A recent Lawfare article noted:
Fundamentally, once you break the rule that Cabinet Officers don’t have to sit for questioning by Congress there’s no particular limit to that occurring. If you say that it only applies if there’s a crime then Congress can always conjure up a crime, with or without evidence to back it. And if criminal activity is too low a hurdle to then, really, what more can you use to limit improper questioning of cabinet members?
That said, criminality is probably the standard that should apply. By the Constitution, Congress should have the ability to investigate and impeach the President for high crimes and misdemeanors. If the President and everyone he talks to everyday are immune from investigation then…well, that’s pretty much carte blanche to get up to any high crime that you can conceive of.
But outside of criminality, the President does have the right to run the Executive branch, freely. If he’s having to let Congress hang over his shoulder at every moment, they’ll start writing so many laws that - in practical effect - it will be rule by committee, over the will of the President. That would contradict the separation of powers given in the Constitution.
Overall, we’re left with a situation where Congress should have the right to investigate if there are allegations of criminal impropriety.

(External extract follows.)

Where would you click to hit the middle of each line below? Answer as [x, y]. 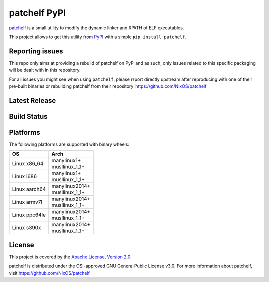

But it’s safe to say that Congress is not an impartial party in deciding whether they have reasonable evidence in that matter, but nor is the Department of Justice impartial on the question, either.
The answer that I would suggest is the same answer that we use in the judicial system, when there are concerns about politicization of investigations and corruption - you get together a judge and a grand jury to review the matter.
Fundamentally, all that is needed for the Executive Branch to give up Mark Meadows and to allow investigations to proceed that would protect election security in the future, is a mechanism that protects the Executive Branch from overly-intrusive Congressional interventionism. And, likewise, all that it takes for the House to receive Mark Meadows and protect elections is for the Executive Branch to remove the non-prosecution rule on top Executive officials. Ultimately, we’ve got two groups who have the same goals but who can’t achieve what they want to achieve because they haven’t found the mechanism to allow them to perform a safe trade. I believe that this achieves that purpose.
A grand jury has no skin in the game. The rules would almost certainly allow the cabinet member (or former cabinet member) to have their own representation if they do not trust the current DOJ to work on their behalf. Congress would, likewise, have its own representation to make their argument. Everyone gets to have a say, before the grand jury. This isn’t like a criminal grand jury, looking to indict, with a prosecutor free to give them any information that he wants and almost nothing to countermand his view. It’s a fair game for both sides.
The ratio of yeas to nays that is needed to decide the matter is something that will be decided in advance. If the Executive Branch feels like it needs to be unanimous, they can refuse any proposal for such a system until Congress agrees to make it require a unanimous vote on the part of the jury. (That said, I don’t believe that unanimity is a reasonable standard. This isn’t an inquest for a criminal conviction, it’s a review of whether Congress has reasonable evidence of criminal conduct sufficient to ask someone to testify.)
If the Federal government uses grand juries to solve the issue of politicization and corrupt use of office, for our everyday matters, and all three branches of government have accepted this practice and supported it in various ways then none of them have any argument to make that it’s not a reasonable mechanism for this use case as well.
(That all said, there is also an option of agreeing on some sort of arbitrator - if a grand jury is too much of a hassle to put together. But then you need to come up with a way for all parties to agree to the same arbitrator, and that seems more difficult to come to an agreement on before the mid-terms.)
In terms of enacting this arrangement, I would first say that I don’t believe that it’s absolutely necessary for this to be law. So far as the Constitution and the Supreme Court seem, generally, to be concerned it’s up to Congress and the White House, through their own negotiations and levers, to determine how to interface with one another. Both sides can, simply, make the agreement to go through this process and - so long as both sides are satisfied that the other is complying - then that system would be completely kosher without any formal law to support it. One might even suggest starting that way, to get a test run through before creating any hard rules around it.
That said, I’m not sure how you create the grand jury nor get a judge or someone to sit over the process without creating a law but, possibly, you could wing it by using the “subpoena powers” of Congress to force random people to come serve “jury duty” and ask for a judge to volunteer some time, of his own free will. (If no judges are willing to participate, that could be treated as sufficient evidence that Congress has insufficient basis to move forward.)
But, certainly, passing legislation to create this scheme would be more reasonable. It would also show that Biden was keen to “clean up” Washington. The White House has never willingly allowed criminal investigation of itself. If you claim that your predecessor was a crook but you never make any moves to support that then that casts suspicion on that claim. Either he wasn’t a crook or you want to also have access to all the cookie jars that he figured out how to steal from, first.